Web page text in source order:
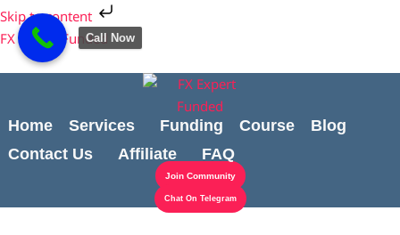
Skip to content
Skip
to
content
FX Expert Funded
Home Services Funding Course
Blog
Contact Us
Affiliate FAQ
Join Community
Chat On Telegram
Cart
Total:
Call Now
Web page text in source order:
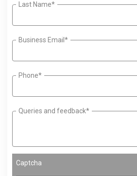
Last Name*
Business Email*
Phone*
Queries and feedback*
Captcha
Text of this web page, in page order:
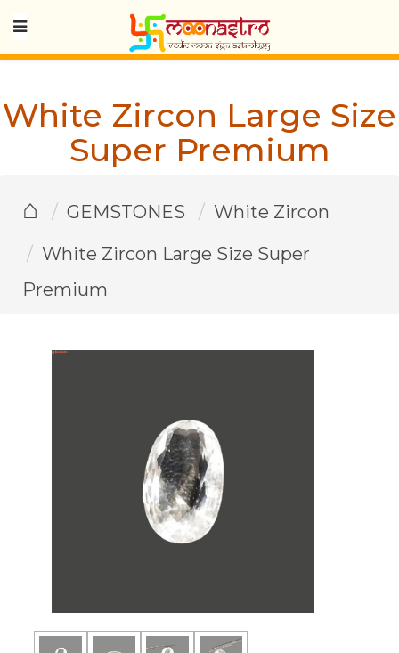
White Zircon Large Size
Super Premium
⌂ GEMSTONES
White Zircon
White Zircon Large Size Super
Premium
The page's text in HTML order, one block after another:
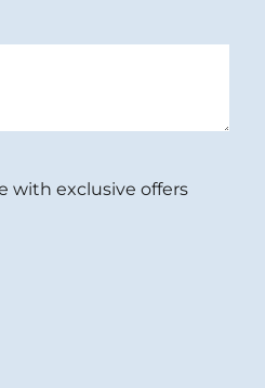
with exclusive offers
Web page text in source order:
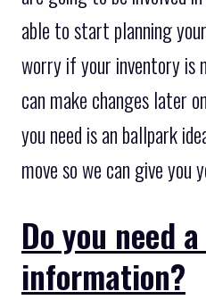
able to start planning
worry if your inventory
can make changes later
you need is an ballpark
move so we can give you
Do you need
information?
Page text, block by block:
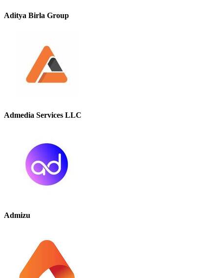
Aditya Birla Group
Admedia Services LLC
Admizu
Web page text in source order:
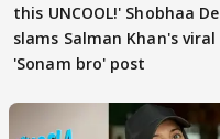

* * *

WORK ORDER
Repeat the lines from the line containing "The page's text" through the end of the material above exactly, with no pictures and nothing else.

EXERCISE OUTPUT
The page's text in HTML order, one block after another:
with exclusive offers
Web page text in source order:
able to start planning
worry if your inventory
can make changes later
you need is an ballpark
move so we can give you
Do you need
information?
Page text, block by block:
Aditya Birla Group
Admedia Services LLC
Admizu
Web page text in source order:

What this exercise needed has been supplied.